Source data
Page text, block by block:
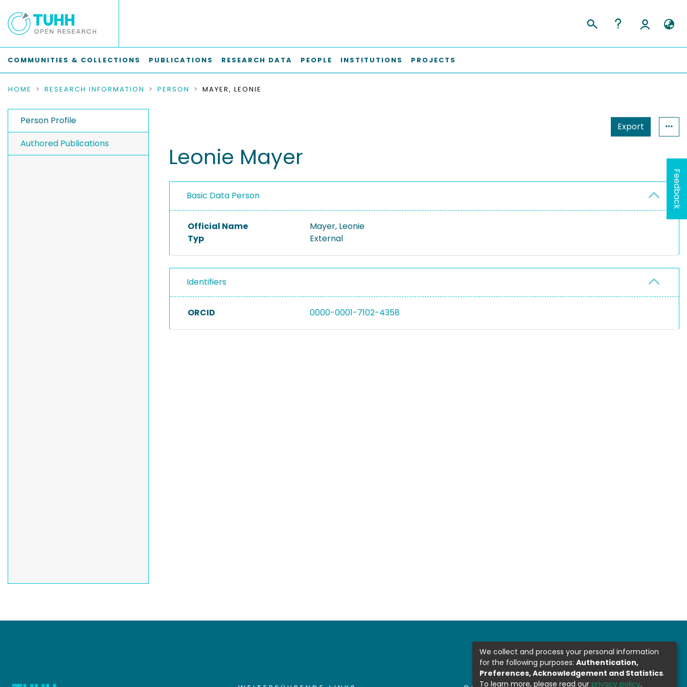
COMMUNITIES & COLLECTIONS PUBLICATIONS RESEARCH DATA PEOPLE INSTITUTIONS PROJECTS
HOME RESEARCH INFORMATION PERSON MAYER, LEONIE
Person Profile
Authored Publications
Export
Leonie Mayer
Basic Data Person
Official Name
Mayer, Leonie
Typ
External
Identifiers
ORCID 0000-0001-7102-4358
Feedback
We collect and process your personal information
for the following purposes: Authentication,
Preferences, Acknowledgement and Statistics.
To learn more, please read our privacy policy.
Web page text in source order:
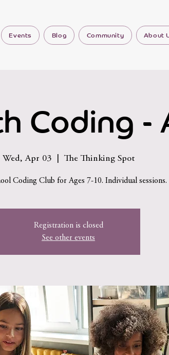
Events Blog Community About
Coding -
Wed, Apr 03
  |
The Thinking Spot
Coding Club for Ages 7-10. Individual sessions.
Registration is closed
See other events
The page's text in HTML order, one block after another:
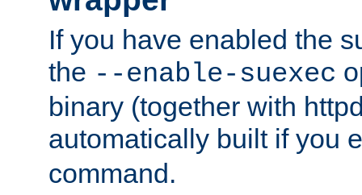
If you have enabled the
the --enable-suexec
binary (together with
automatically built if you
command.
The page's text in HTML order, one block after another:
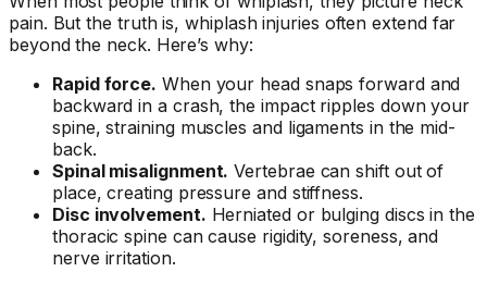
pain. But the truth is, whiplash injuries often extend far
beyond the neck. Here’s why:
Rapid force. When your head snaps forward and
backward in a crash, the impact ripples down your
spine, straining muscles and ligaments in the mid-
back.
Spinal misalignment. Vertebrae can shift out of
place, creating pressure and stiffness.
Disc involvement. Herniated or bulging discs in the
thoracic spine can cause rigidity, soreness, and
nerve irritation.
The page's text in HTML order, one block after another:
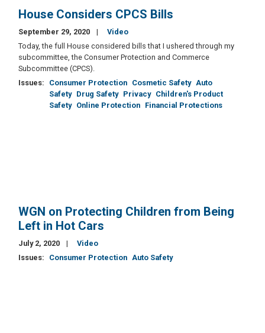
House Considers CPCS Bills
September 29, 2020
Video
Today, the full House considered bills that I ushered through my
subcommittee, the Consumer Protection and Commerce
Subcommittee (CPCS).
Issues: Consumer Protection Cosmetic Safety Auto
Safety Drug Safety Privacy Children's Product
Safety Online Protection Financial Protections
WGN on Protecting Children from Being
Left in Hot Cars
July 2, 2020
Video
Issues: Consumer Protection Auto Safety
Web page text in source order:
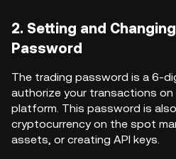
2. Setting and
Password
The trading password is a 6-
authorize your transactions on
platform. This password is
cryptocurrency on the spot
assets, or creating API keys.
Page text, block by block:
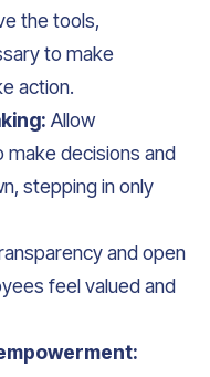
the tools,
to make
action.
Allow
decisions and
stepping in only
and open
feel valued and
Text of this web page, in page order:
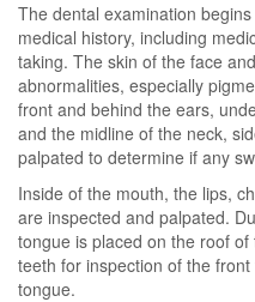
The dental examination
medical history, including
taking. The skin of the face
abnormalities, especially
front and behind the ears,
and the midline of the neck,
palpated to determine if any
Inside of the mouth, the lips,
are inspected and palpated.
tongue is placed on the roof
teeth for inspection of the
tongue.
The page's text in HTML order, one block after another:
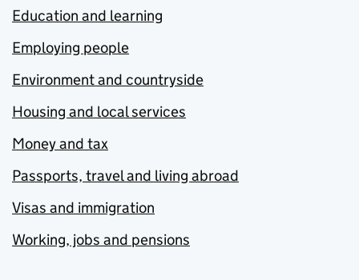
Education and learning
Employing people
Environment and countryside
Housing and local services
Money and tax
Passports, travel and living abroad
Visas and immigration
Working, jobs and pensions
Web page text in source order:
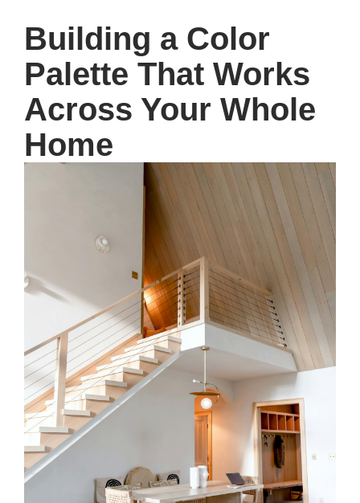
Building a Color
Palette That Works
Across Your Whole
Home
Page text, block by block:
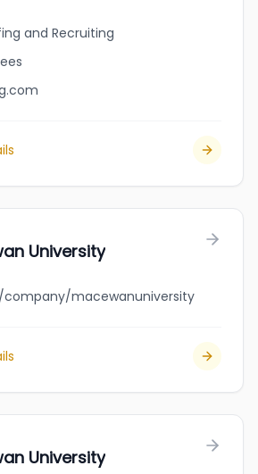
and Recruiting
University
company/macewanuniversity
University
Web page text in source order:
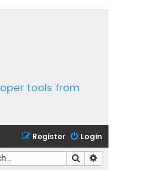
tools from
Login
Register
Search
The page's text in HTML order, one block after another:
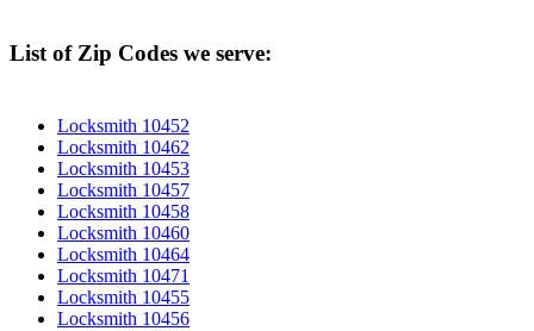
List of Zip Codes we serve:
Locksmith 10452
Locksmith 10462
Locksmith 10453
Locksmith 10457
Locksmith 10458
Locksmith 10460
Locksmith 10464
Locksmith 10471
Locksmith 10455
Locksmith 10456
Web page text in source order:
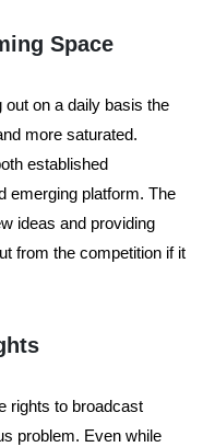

> **What you need to do**
The answer must restate every entry word for word, with the pictures left out.

> **Task result**
Page text, block by block:
COMMUNITIES & COLLECTIONS PUBLICATIONS RESEARCH DATA PEOPLE INSTITUTIONS PROJECTS
HOME RESEARCH INFORMATION PERSON MAYER, LEONIE
Person Profile
Authored Publications
Export
Leonie Mayer
Basic Data Person
Official Name
Mayer, Leonie
Typ
External
Identifiers
ORCID 0000-0001-7102-4358
Feedback
We collect and process your personal information
for the following purposes: Authentication,
Preferences, Acknowledgement and Statistics.
To learn more, please read our privacy policy.
Web page text in source order:
Events Blog Community About
Coding -
Wed, Apr 03
  |
The Thinking Spot
Coding Club for Ages 7-10. Individual sessions.
Registration is closed
See other events
The page's text in HTML order, one block after another:
If you have enabled the
the --enable-suexec
binary (together with
automatically built if you
command.
The page's text in HTML order, one block after another:
pain. But the truth is, whiplash injuries often extend far
beyond the neck. Here’s why:
Rapid force. When your head snaps forward and
backward in a crash, the impact ripples down your
spine, straining muscles and ligaments in the mid-
back.
Spinal misalignment. Vertebrae can shift out of
place, creating pressure and stiffness.
Disc involvement. Herniated or bulging discs in the
thoracic spine can cause rigidity, soreness, and
nerve irritation.
The page's text in HTML order, one block after another:
House Considers CPCS Bills
September 29, 2020
Video
Today, the full House considered bills that I ushered through my
subcommittee, the Consumer Protection and Commerce
Subcommittee (CPCS).
Issues: Consumer Protection Cosmetic Safety Auto
Safety Drug Safety Privacy Children's Product
Safety Online Protection Financial Protections
WGN on Protecting Children from Being
Left in Hot Cars
July 2, 2020
Video
Issues: Consumer Protection Auto Safety
Web page text in source order:
2. Setting and
Password
The trading password is a 6-
authorize your transactions on
platform. This password is
cryptocurrency on the spot
assets, or creating API keys.
Page text, block by block:
the tools,
to make
action.
Allow
decisions and
stepping in only
and open
feel valued and
Text of this web page, in page order:
The dental examination
medical history, including
taking. The skin of the face
abnormalities, especially
front and behind the ears,
and the midline of the neck,
palpated to determine if any
Inside of the mouth, the lips,
are inspected and palpated.
tongue is placed on the roof
teeth for inspection of the
tongue.
The page's text in HTML order, one block after another:
Education and learning
Employing people
Environment and countryside
Housing and local services
Money and tax
Passports, travel and living abroad
Visas and immigration
Working, jobs and pensions
Web page text in source order:
Building a Color
Palette That Works
Across Your Whole
Home
Page text, block by block:
and Recruiting
University
company/macewanuniversity
University
Web page text in source order:
tools from
Login
Register
Search
The page's text in HTML order, one block after another:
List of Zip Codes we serve:
Locksmith 10452
Locksmith 10462
Locksmith 10453
Locksmith 10457
Locksmith 10458
Locksmith 10460
Locksmith 10464
Locksmith 10471
Locksmith 10455
Locksmith 10456
Web page text in source order:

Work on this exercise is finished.